In [1]:
import os
import mmcv
import torch
from mmcv import Config
from mmseg.datasets import build_dataloader, build_dataset
from mmseg.models import build_segmentor
from mmseg.apis import single_gpu_test
from mmcv.runner import load_checkpoint
from mmcv.parallel import MMDataParallel

import pandas as pd
import numpy as np
import json

In [2]:
# epoch 지정해주기
epoch = 'best_mIoU_epoch_33'
# work dir 설정해주기
work_dir = '/opt/ml/mmsegmentation/work_dirs/twins_svt-l_uperhead_8x2_512x512_160k_ade20k'

# config file 들고오기
# config file은 수정해서 사용
cfg = Config.fromfile('/opt/ml/mmsegmentation/work_dirs/twins_svt-l_uperhead_8x2_512x512_160k_ade20k/twins_svt-l_uperhead_8x2_512x512_160k_ade20k.py')
root='/opt/ml/input/mmseg/images/test'

# dataset config 수정
cfg.data.test.img_dir = root
# cfg.data.test.pipeline[1]['img_scale'] = (512,512)
cfg.data.test.test_mode = True

cfg.data.samples_per_gpu = 1
cfg.work_dir = work_dir

cfg.optimizer_config.grad_clip = dict(max_norm=35, norm_type=2)
cfg.model.train_cfg = None

In [3]:
dataset = build_dataset(cfg.data.test)
data_loader = build_dataloader(
        dataset,
        samples_per_gpu=1,
        workers_per_gpu=cfg.data.workers_per_gpu,
        dist=False,
        shuffle=False)

2022-05-11 01:05:03,490 - mmseg - INFO - Loaded 624 images


In [4]:
# checkpoint path
checkpoint_path = os.path.join(cfg.work_dir, f'{epoch}.pth')

model = build_segmentor(cfg.model, test_cfg=cfg.get('test_cfg'))
checkpoint = load_checkpoint(model, checkpoint_path, map_location='cpu')
model.CLASSES = dataset.CLASSES
model = MMDataParallel(model.cuda(), device_ids=[0])



load checkpoint from local path: /opt/ml/mmsegmentation/work_dirs/twins_svt-l_uperhead_8x2_512x512_160k_ade20k/best_mIoU_epoch_33.pth


In [5]:
output = single_gpu_test(model, data_loader)

[>>>>>>>>>>>>>>>>>>>>>>>>>>>>>>] 624/624, 8.4 task/s, elapsed: 74s, ETA:     0s

In [6]:
# submission 양식에 맞게 output 후처리
input_size = 512
output_size = 256

submission = pd.read_csv("/opt/ml/input/code/submission/sample_submission.csv", index_col=None)
json_dir = os.path.join("/opt/ml/input/data/test.json")

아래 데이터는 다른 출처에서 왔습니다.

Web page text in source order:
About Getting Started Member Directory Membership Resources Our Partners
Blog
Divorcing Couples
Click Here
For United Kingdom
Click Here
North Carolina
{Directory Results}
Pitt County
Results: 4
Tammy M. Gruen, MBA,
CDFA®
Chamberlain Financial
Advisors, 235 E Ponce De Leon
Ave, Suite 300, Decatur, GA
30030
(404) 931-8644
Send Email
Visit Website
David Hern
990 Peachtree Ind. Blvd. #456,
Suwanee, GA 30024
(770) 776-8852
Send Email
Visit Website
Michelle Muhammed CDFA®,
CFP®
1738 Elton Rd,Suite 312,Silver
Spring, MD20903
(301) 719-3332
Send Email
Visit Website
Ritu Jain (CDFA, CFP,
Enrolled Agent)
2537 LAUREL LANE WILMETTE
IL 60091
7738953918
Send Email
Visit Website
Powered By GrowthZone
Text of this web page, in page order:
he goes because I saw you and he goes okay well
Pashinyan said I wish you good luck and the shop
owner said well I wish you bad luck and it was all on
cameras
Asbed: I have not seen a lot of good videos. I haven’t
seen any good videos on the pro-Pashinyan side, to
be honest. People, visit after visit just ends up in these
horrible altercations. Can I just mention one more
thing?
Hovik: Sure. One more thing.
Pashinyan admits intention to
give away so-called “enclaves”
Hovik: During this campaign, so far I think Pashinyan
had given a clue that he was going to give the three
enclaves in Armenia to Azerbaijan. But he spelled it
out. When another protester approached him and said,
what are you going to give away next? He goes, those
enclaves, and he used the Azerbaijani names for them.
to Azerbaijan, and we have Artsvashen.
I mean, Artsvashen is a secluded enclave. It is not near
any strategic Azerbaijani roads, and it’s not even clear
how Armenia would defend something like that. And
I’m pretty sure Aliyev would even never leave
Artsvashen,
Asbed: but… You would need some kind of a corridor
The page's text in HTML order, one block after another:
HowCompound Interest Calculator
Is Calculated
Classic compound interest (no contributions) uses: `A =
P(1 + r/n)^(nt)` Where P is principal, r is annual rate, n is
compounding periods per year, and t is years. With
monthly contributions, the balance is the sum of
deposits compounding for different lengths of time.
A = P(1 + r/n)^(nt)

with open(json_dir, "r", encoding="utf8") as outfile:
    datas = json.load(outfile)

# PredictionString 대입
for image_id, predict in enumerate(output):

    image_id = datas["images"][image_id]
    file_name = image_id["file_name"]

    temp_mask = []
    predict = predict.reshape(1, 512, 512)
    mask = predict.reshape((1, output_size, input_size//output_size, output_size, input_size//output_size)).max(4).max(2) # resize to 256*256
    temp_mask.append(mask)
    oms = np.array(temp_mask)
    oms = oms.reshape([oms.shape[0], output_size*output_size]).astype(int)
    string = oms.flatten()
    submission = pd.concat([submission, pd.DataFrame([{"image_id" : file_name, "PredictionString" : ' '.join(str(e) for e in string.tolist())}])]
                                   , ignore_index=True)


submission.to_csv(os.path.join(cfg.work_dir, f'submission_{epoch}.csv'), index=False)

In [8]:
submission.head()

Unnamed: 0,image_id,PredictionString
0,batch_01_vt/0021.jpg,0 0 0 0 0 0 0 0 0 0 0 0 0 0 0 0 0 0 0 0 0 0 0 ...
1,batch_01_vt/0028.jpg,0 0 0 0 0 0 0 0 0 0 0 0 0 0 0 0 0 0 0 0 0 0 0 ...
2,batch_01_vt/0031.jpg,0 0 0 0 0 0 0 0 0 0 0 0 0 0 0 0 0 0 0 0 0 0 0 ...
3,batch_01_vt/0032.jpg,0 0 0 0 0 0 0 0 0 0 0 0 0 0 0 0 0 0 0 0 0 0 0 ...
4,batch_01_vt/0076.jpg,0 0 0 0 0 0 0 0 0 0 0 0 0 0 0 0 0 0 0 0 0 0 0 ...


In [19]:
# submission 양식에 맞게 output 후처리
input_size = 512
output_size = 256

submission = pd.read_csv("/opt/ml/mmsegmentation/_MyModel/submission/sample_submission.csv", index_col=None)
json_dir = os.path.join("/opt/ml/input/data/test.json")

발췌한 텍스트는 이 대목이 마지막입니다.